Brief —
In the material below, how many lines contain "view"? Answer with the number alone.

▬▬▬▬▬▬

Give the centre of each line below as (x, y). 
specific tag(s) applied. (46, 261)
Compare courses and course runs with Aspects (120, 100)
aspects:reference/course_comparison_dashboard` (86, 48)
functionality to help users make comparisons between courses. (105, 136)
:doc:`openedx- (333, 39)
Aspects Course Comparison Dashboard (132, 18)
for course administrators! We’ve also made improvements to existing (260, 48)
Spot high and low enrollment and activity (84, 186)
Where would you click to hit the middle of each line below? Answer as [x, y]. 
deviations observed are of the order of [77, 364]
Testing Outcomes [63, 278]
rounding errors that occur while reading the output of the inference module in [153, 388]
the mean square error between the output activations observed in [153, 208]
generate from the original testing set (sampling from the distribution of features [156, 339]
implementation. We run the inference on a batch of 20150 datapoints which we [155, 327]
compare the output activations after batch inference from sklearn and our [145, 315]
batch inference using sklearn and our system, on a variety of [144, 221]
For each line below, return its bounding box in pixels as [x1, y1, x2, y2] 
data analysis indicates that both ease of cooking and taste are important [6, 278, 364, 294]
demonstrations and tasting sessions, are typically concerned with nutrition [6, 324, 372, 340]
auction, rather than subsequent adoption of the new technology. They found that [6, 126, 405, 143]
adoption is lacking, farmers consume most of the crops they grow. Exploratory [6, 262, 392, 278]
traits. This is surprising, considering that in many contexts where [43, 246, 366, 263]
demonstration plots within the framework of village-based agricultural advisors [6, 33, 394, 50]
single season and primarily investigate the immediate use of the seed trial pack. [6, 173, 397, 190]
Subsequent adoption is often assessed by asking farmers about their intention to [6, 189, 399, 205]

▬▬▬▬▬▬

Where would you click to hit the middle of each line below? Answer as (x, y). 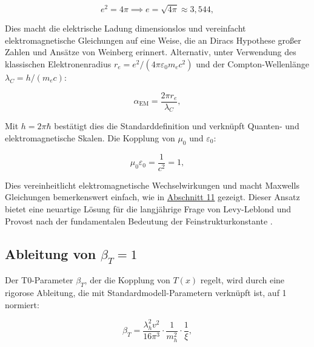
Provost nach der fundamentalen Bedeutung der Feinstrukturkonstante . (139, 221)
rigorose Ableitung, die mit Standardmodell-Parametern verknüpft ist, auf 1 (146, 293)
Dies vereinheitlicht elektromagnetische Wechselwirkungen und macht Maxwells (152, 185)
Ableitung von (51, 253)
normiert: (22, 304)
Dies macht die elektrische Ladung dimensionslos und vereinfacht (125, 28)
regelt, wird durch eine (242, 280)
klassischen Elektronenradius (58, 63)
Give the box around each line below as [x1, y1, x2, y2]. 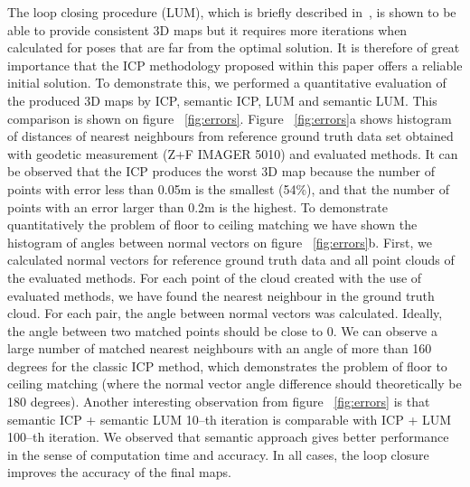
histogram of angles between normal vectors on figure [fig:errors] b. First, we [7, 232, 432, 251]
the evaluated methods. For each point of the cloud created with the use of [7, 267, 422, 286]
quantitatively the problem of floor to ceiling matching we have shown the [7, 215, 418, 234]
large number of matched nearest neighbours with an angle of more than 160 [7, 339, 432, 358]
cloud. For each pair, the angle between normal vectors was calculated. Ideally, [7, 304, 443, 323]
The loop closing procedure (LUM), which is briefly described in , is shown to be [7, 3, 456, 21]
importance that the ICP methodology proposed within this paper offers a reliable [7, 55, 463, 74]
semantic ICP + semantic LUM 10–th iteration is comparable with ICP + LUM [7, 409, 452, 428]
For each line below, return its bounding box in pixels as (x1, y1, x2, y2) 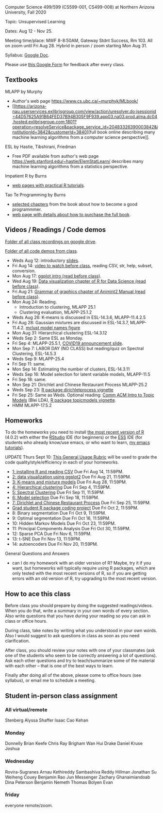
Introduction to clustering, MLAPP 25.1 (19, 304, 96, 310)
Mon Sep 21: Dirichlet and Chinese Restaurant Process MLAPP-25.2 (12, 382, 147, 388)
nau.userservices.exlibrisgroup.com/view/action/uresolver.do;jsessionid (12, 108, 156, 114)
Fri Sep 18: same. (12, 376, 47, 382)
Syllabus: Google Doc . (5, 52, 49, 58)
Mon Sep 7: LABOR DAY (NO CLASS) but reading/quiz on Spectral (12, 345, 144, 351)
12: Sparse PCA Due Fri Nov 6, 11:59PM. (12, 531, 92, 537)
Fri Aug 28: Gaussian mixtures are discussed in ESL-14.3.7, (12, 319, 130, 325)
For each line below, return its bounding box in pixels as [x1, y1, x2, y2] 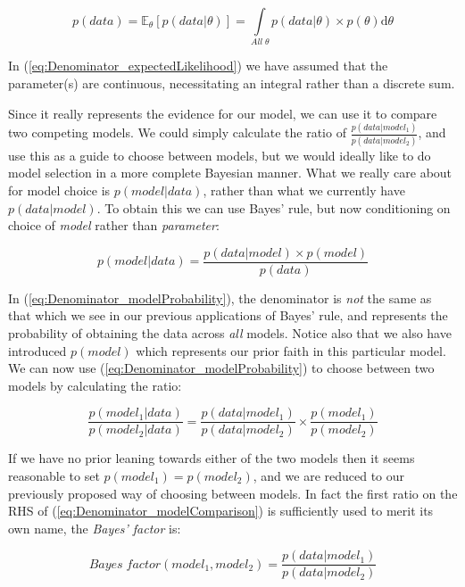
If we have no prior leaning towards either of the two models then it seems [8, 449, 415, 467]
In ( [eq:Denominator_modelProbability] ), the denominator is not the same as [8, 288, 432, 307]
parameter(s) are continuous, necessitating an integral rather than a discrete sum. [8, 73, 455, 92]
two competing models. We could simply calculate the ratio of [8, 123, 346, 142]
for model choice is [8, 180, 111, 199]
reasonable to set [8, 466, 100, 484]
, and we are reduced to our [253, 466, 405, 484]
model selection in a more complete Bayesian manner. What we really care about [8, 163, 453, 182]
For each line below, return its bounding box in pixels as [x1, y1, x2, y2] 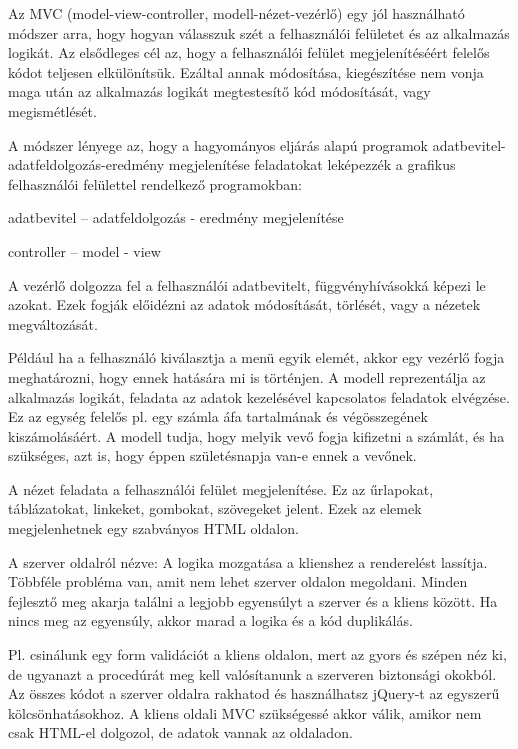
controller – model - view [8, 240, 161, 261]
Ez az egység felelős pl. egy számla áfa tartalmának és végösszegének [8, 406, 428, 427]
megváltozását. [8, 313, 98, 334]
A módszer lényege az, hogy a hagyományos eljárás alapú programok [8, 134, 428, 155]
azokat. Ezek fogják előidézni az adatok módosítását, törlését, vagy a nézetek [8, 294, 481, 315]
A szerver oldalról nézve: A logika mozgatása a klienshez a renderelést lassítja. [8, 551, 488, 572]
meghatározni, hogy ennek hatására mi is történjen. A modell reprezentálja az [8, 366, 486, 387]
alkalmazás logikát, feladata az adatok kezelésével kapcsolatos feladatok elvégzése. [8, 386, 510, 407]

▬▬▬▬▬▬

Response below —
2